Dataset items
- - -

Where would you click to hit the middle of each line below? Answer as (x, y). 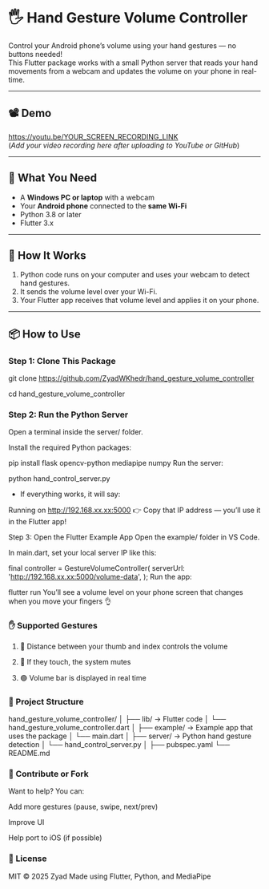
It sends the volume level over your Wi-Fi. (88, 292)
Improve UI (26, 822)
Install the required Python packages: (70, 447)
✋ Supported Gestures (53, 626)
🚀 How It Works (47, 255)
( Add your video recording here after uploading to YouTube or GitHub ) (124, 145)
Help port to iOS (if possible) (55, 838)
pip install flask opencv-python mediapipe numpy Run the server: (116, 463)
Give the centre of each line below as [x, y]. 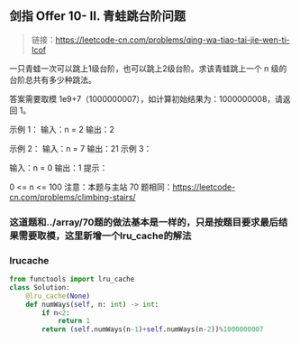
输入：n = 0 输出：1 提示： [59, 167]
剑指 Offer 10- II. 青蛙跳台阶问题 [98, 16]
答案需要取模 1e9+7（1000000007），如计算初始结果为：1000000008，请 [146, 98]
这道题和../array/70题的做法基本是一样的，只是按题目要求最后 [144, 222]
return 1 [74, 321]
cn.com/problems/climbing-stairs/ [73, 197]
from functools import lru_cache [72, 279]
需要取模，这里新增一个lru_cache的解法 [105, 236]
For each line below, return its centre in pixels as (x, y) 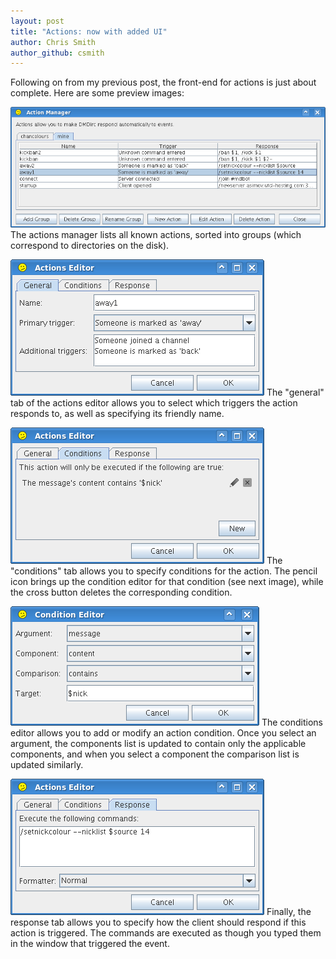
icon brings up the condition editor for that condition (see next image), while (167, 582)
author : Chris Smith (53, 42)
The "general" (295, 392)
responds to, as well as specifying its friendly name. (117, 414)
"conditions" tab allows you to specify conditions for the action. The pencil (164, 571)
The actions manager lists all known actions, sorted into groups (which (156, 235)
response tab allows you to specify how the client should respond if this (158, 922)
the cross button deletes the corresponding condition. (121, 592)
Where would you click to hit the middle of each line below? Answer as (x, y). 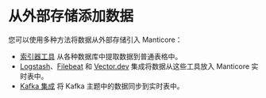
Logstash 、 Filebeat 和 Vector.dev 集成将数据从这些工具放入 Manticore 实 (139, 66)
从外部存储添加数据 (71, 16)
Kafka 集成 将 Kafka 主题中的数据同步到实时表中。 (102, 86)
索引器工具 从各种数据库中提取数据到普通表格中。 (101, 56)
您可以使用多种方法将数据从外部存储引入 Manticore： (95, 40)
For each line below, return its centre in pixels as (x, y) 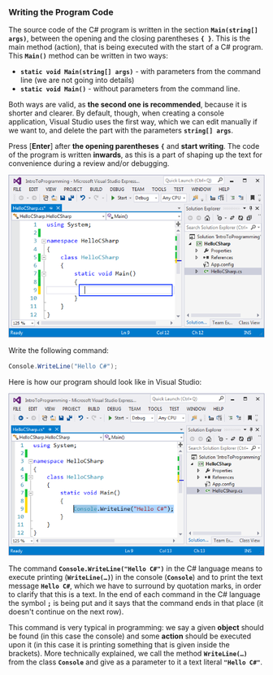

- - -

# [Directions]
Only the lines from the one that contains "剑指 Offer 10- II. 青蛙跳台阶问题 [98, 16]" to the end of the records, inclusive, are to be quoted exactly, with pictures excluded.

# [The answer]
剑指 Offer 10- II. 青蛙跳台阶问题 [98, 16]
答案需要取模 1e9+7（1000000007），如计算初始结果为：1000000008，请 [146, 98]
这道题和../array/70题的做法基本是一样的，只是按题目要求最后 [144, 222]
return 1 [74, 321]
cn.com/problems/climbing-stairs/ [73, 197]
from functools import lru_cache [72, 279]
需要取模，这里新增一个lru_cache的解法 [105, 236]
For each line below, return its centre in pixels as (x, y) 
icon brings up the condition editor for that condition (see next image), while (167, 582)
author : Chris Smith (53, 42)
The "general" (295, 392)
responds to, as well as specifying its friendly name. (117, 414)
"conditions" tab allows you to specify conditions for the action. The pencil (164, 571)
The actions manager lists all known actions, sorted into groups (which (156, 235)
response tab allows you to specify how the client should respond if this (158, 922)
the cross button deletes the corresponding condition. (121, 592)
Where would you click to hit the middle of each line below? Answer as (x, y). 
Logstash 、 Filebeat 和 Vector.dev 集成将数据从这些工具放入 Manticore 实 (139, 66)
从外部存储添加数据 (71, 16)
Kafka 集成 将 Kafka 主题中的数据同步到实时表中。 (102, 86)
索引器工具 从各种数据库中提取数据到普通表格中。 (101, 56)
您可以使用多种方法将数据从外部存储引入 Manticore： (95, 40)
For each line below, return its centre in pixels as (x, y) 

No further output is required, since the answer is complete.